Are you trying to pick the best between a personal loan vs line of credit? If YES, here is a detailed comparison between personal loans and line of credit.

When it comes to credit financing in the world today, there are so many options that it’s easy to get confused about the right one to choose. However, it’s very important to always choose the best option for your needs and with interest rates that you can afford.

In this article, you’ll learn the difference between personal loan and personal line of credit. You’ll also learn which one is the best option to choose in different circumstances.

What is a Personal Loan?

A personal loan is a lump sum amount that you get from your bank or financial institution which you would be expected to pay back at a future date with interest.

Personal loans can be used for financing emergency expenses, for purchasing a car, renovating your home, or for debt consolidation purposes. The interest rates for a personal loan may be fixed or variable and repayment options differ according to the loan amount, purpose, and other factors.

A personal loan may also be secured or unsecured.

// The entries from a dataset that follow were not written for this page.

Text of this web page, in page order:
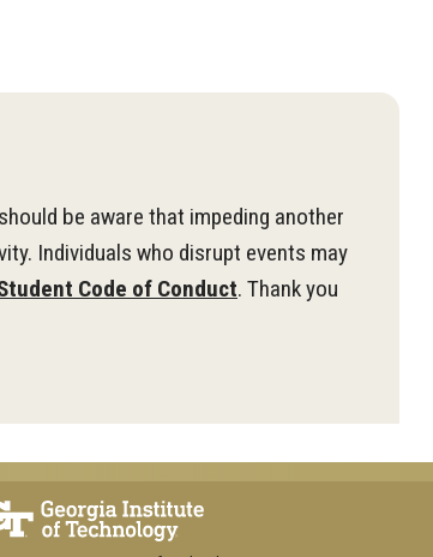
be aware that impeding another
Individuals who disrupt events may
Code of Conduct. Thank you
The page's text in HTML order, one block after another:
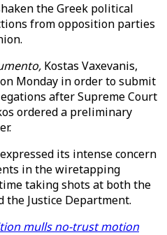
the Greek political
from opposition parties
Kostas Vaxevanis,
Monday in order to submit
after Supreme Court
ordered a preliminary
its intense concern
in the wiretapping
taking shots at both the
Justice Department.
mulls no-trust motion

To obtain a secured personal loan, you’ll have to put down an asset as collateral security so that in the event you default on your loan repayments or you are unable to repay the loan, the collateral security will be used by the financial institution to offset the loan amount.

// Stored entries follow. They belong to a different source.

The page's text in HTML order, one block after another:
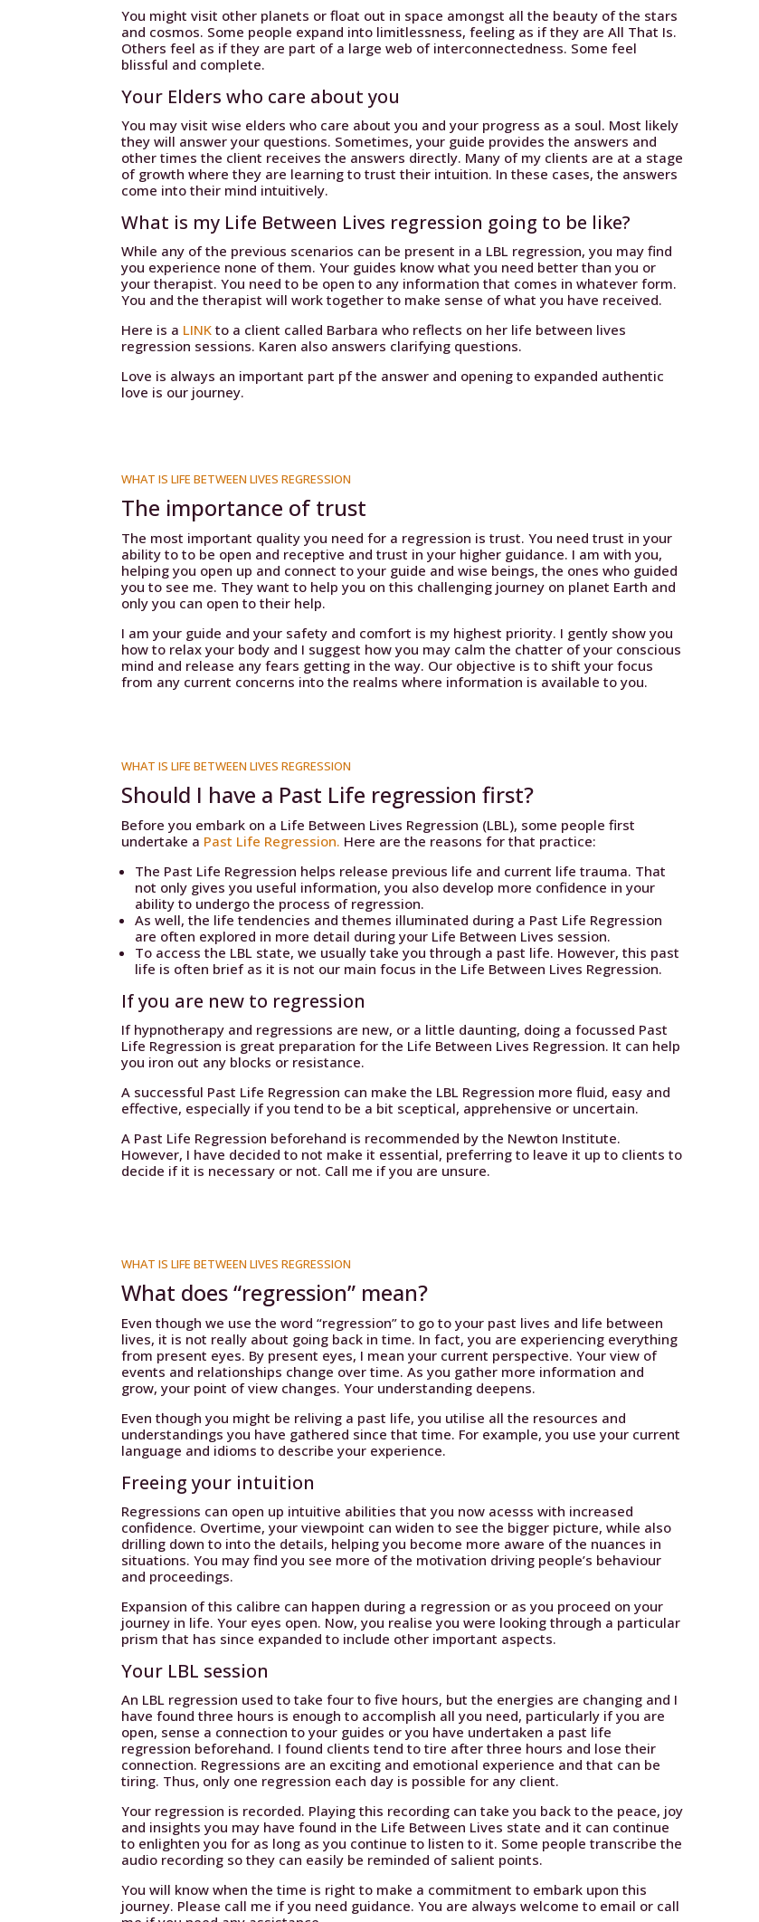
You might visit other planets or float out in space amongst all the beauty of the stars
and cosmos. Some people expand into limitlessness, feeling as if they are All That Is.
Others feel as if they are part of a large web of interconnectedness. Some feel
blissful and complete.
Your Elders who care about you
You may visit wise elders who care about you and your progress as a soul. Most likely
they will answer your questions. Sometimes, your guide provides the answers and
other times the client receives the answers directly. Many of my clients are at a stage
of growth where they are learning to trust their intuition. In these cases, the answers
come into their mind intuitively.
What is my Life Between Lives regression going to be like?
While any of the previous scenarios can be present in a LBL regression, you may find
you experience none of them. Your guides know what you need better than you or
your therapist. You need to be open to any information that comes in whatever form.
You and the therapist will work together to make sense of what you have received.
Here is a LINK to a client called Barbara who reflects on her life between lives
regression sessions. Karen also answers clarifying questions.
Love is always an important part pf the answer and opening to expanded authentic
love is our journey.
WHAT IS LIFE BETWEEN LIVES REGRESSION
The importance of trust
The most important quality you need for a regression is trust. You need trust in your
ability to to be open and receptive and trust in your higher guidance. I am with you,
helping you open up and connect to your guide and wise beings, the ones who guided
you to see me. They want to help you on this challenging journey on planet Earth and
only you can open to their help.
I am your guide and your safety and comfort is my highest priority. I gently show you
how to relax your body and I suggest how you may calm the chatter of your conscious
mind and release any fears getting in the way. Our objective is to shift your focus
from any current concerns into the realms where information is available to you.
WHAT IS LIFE BETWEEN LIVES REGRESSION
Should I have a Past Life regression first?
Before you embark on a Life Between Lives Regression (LBL), some people first
undertake a Past Life Regression. Here are the reasons for that practice:
The Past Life Regression helps release previous life and current life trauma. That
not only gives you useful information, you also develop more confidence in your
ability to undergo the process of regression.
As well, the life tendencies and themes illuminated during a Past Life Regression
are often explored in more detail during your Life Between Lives session.
To access the LBL state, we usually take you through a past life. However, this past
life is often brief as it is not our main focus in the Life Between Lives Regression.
If you are new to regression
If hypnotherapy and regressions are new, or a little daunting, doing a focussed Past
Life Regression is great preparation for the Life Between Lives Regression. It can help
you iron out any blocks or resistance.
A successful Past Life Regression can make the LBL Regression more fluid, easy and
effective, especially if you tend to be a bit sceptical, apprehensive or uncertain.
A Past Life Regression beforehand is recommended by the Newton Institute.
However, I have decided to not make it essential, preferring to leave it up to clients to
decide if it is necessary or not. Call me if you are unsure.
WHAT IS LIFE BETWEEN LIVES REGRESSION
What does “regression” mean?
Even though we use the word “regression” to go to your past lives and life between
lives, it is not really about going back in time. In fact, you are experiencing everything
from present eyes. By present eyes, I mean your current perspective. Your view of
events and relationships change over time. As you gather more information and
grow, your point of view changes. Your understanding deepens.
Even though you might be reliving a past life, you utilise all the resources and
understandings you have gathered since that time. For example, you use your current
language and idioms to describe your experience.
Freeing your intuition
Regressions can open up intuitive abilities that you now acesss with increased
confidence. Overtime, your viewpoint can widen to see the bigger picture, while also
drilling down to into the details, helping you become more aware of the nuances in
situations. You may find you see more of the motivation driving people’s behaviour
and proceedings.
Expansion of this calibre can happen during a regression or as you proceed on your
journey in life. Your eyes open. Now, you realise you were looking through a particular
prism that has since expanded to include other important aspects.
Your LBL session
An LBL regression used to take four to five hours, but the energies are changing and I
have found three hours is enough to accomplish all you need, particularly if you are
open, sense a connection to your guides or you have undertaken a past life
regression beforehand. I found clients tend to tire after three hours and lose their
connection. Regressions are an exciting and emotional experience and that can be
tiring. Thus, only one regression each day is possible for any client.
Your regression is recorded. Playing this recording can take you back to the peace, joy
and insights you may have found in the Life Between Lives state and it can continue
to enlighten you for as long as you continue to listen to it. Some people transcribe the
audio recording so they can easily be reminded of salient points.
You will know when the time is right to make a commitment to embark upon this
journey. Please call me if you need guidance. You are always welcome to email or call

Unsecured personal loans on the other hand are for people who do not have any assets that can be used as collateral security. Unsecured loans are high risk loans and since there are no assets that can be sold off by the financial institution in order to recover its funds should you be unable to repay the loan, the bank will usually charge a very huge amount as interest rate.

What is a Personal Line of Credit?

A personal line of credit differs from a personal loan in a number of ways although both have a few similarities.
A personal line of credit is a reusable loan offered to an individual which can be accessed whenever they want. So let’s say you want a personal line of credit; you have to submit all the required paperwork, the bank will go through it and decide if you qualify for a line of credit or otherwise.

If you qualify, the bank will approve a specific sum as line of credit. If the bank approves $10,000 personal line of credit, you can decide to withdraw the entire sum, or withdraw some of it (say $2,000).

Now, here’s the catch- if you ever need extra funds in the future, you don’t need to apply for another loan as long as the line of credit is still valid; you can just withdraw from your existing line of credit, and then repay everything at the end of the loan term.

A line of credit works just like a credit card and you’ll be charged interest rates for amounts withdrawn and utilized from the line of credit and not for the entire sum approved. So if you only withdrew $2,000 out of the $10,000 approved, you’ll only need to pay interests on the $2,000 you withdrew.

Just like personal loans, there are two different types of personal line of credit- unsecured personal line of credit that can be obtained without collateral security but at a higher interest rate, and secured personal line of credit that has to be obtained with collateral security.

Personal Loan vs Line of Credit Loan: Which is the Best?

There are a few considerations to make when trying to determine the best option for you between a personal loan and a personal line of credit.

A personal loan involves receiving a lump sum payment upon approval, and then paying fixed monthly installments every month while a personal line of credit is more flexible – it is up to you to determine how much you can afford to pay back monthly, and then limit your withdrawal to that amount.

When to Apply for a Personal Loan

It’s best to apply for a personal loan when you need lump sum (huge amounts) to finance one-time expenses.
For instance, if you need to repair your home and need to make payments at once, you can apply for a personal loan.

Personal loans are also great for debt consolidation purposes. You can consolidate several high-interest credit cards into a single personal loan so as to reduce your interest rates. Personal loans can also be used for emergency expenses that require huge funds.

When to Apply for Personal Line of Credit

Personal line of credit on the other hand is best for when you need access to constant cash flow but don’t necessarily need to make immediate expenses. For instance, if you are a self-employed individual with irregular income, you can apply for a personal line of credit so that you can have access to cash that you can use to finance your monthly expenses, and then repay when you receive cash inflow.